- _DIRECTIONS_
Starting at the top of the entries below, print each line exactly until the line with "Energy triumphs in" has been printed too.

═══ SUPPLIED MATERIAL ═══

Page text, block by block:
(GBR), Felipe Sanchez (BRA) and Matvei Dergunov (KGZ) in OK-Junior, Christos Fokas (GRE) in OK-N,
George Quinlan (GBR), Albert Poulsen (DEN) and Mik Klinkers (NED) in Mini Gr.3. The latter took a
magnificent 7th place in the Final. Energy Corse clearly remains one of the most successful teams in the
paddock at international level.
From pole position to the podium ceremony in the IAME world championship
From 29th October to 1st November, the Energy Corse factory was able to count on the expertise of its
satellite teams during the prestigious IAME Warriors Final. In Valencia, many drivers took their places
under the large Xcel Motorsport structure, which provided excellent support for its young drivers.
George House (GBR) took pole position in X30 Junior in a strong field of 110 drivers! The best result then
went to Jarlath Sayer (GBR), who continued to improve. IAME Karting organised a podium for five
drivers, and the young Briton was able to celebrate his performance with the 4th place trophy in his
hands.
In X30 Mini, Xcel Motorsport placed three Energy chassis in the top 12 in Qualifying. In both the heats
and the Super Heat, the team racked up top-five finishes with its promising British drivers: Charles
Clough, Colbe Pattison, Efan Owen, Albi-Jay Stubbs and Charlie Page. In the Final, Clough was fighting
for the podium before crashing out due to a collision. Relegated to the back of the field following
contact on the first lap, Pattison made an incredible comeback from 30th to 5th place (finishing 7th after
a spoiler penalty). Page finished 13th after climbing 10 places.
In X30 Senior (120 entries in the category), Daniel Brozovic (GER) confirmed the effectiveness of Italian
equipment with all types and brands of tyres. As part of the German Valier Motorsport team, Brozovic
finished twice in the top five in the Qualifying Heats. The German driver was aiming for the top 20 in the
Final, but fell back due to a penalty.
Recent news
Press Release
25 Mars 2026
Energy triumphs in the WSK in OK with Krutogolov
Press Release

═══

- _SOLUTION FOR THIS TASK_
Page text, block by block:
(GBR), Felipe Sanchez (BRA) and Matvei Dergunov (KGZ) in OK-Junior, Christos Fokas (GRE) in OK-N,
George Quinlan (GBR), Albert Poulsen (DEN) and Mik Klinkers (NED) in Mini Gr.3. The latter took a
magnificent 7th place in the Final. Energy Corse clearly remains one of the most successful teams in the
paddock at international level.
From pole position to the podium ceremony in the IAME world championship
From 29th October to 1st November, the Energy Corse factory was able to count on the expertise of its
satellite teams during the prestigious IAME Warriors Final. In Valencia, many drivers took their places
under the large Xcel Motorsport structure, which provided excellent support for its young drivers.
George House (GBR) took pole position in X30 Junior in a strong field of 110 drivers! The best result then
went to Jarlath Sayer (GBR), who continued to improve. IAME Karting organised a podium for five
drivers, and the young Briton was able to celebrate his performance with the 4th place trophy in his
hands.
In X30 Mini, Xcel Motorsport placed three Energy chassis in the top 12 in Qualifying. In both the heats
and the Super Heat, the team racked up top-five finishes with its promising British drivers: Charles
Clough, Colbe Pattison, Efan Owen, Albi-Jay Stubbs and Charlie Page. In the Final, Clough was fighting
for the podium before crashing out due to a collision. Relegated to the back of the field following
contact on the first lap, Pattison made an incredible comeback from 30th to 5th place (finishing 7th after
a spoiler penalty). Page finished 13th after climbing 10 places.
In X30 Senior (120 entries in the category), Daniel Brozovic (GER) confirmed the effectiveness of Italian
equipment with all types and brands of tyres. As part of the German Valier Motorsport team, Brozovic
finished twice in the top five in the Qualifying Heats. The German driver was aiming for the top 20 in the
Final, but fell back due to a penalty.
Recent news
Press Release
25 Mars 2026
Energy triumphs in the WSK in OK with Krutogolov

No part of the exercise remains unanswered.